# Exercise
Take each line from the entries that holds "escritório" and copy it out.

Stored dataset items:
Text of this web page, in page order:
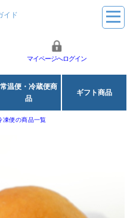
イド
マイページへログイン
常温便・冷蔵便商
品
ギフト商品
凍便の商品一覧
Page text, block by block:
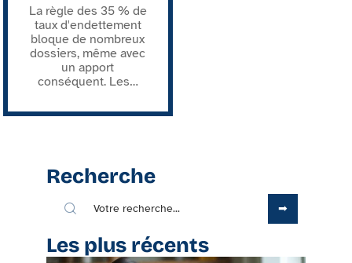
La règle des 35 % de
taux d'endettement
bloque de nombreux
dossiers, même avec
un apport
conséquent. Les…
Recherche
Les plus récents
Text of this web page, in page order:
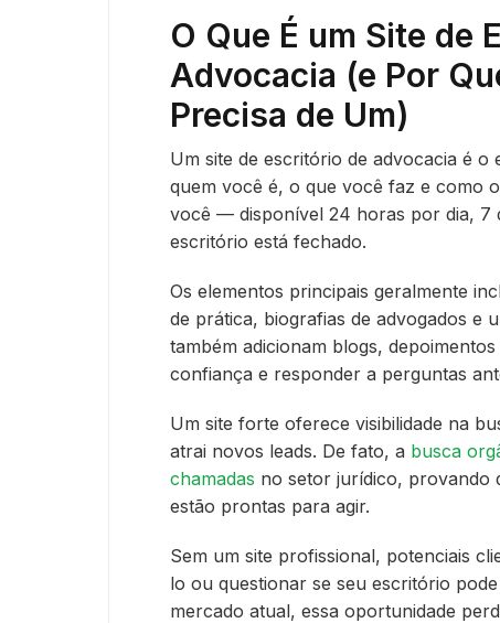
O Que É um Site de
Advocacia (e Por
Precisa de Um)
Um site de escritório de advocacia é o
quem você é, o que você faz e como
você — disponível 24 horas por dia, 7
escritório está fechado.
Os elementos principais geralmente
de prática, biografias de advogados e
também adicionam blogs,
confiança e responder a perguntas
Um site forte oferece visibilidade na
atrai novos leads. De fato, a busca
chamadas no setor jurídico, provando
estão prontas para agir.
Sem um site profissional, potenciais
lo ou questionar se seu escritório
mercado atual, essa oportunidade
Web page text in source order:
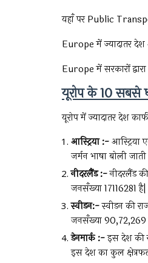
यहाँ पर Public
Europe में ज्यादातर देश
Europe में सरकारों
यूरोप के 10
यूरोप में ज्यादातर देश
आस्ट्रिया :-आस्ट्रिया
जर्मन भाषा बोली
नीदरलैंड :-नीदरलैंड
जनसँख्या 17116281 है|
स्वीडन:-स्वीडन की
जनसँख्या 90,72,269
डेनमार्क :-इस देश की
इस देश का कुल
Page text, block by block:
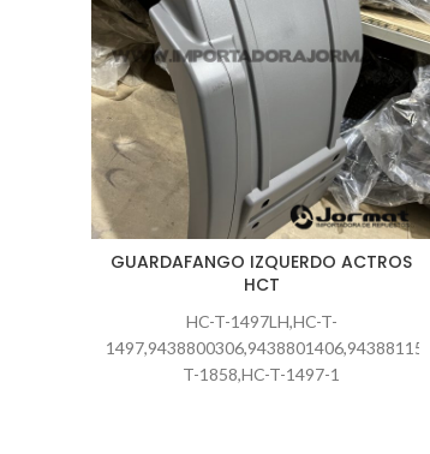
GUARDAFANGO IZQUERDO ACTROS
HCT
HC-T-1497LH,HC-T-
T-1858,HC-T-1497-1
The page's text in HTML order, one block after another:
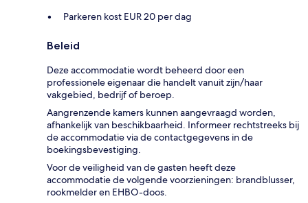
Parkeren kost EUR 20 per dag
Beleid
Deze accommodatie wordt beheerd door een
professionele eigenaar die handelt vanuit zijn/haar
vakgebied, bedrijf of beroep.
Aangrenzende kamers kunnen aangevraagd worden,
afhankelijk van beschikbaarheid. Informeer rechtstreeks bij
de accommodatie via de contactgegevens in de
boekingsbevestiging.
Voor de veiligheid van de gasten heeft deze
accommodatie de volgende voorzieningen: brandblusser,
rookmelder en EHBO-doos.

# Problem solution
Um site de escritório de advocacia é o
escritório está fechado.
lo ou questionar se seu escritório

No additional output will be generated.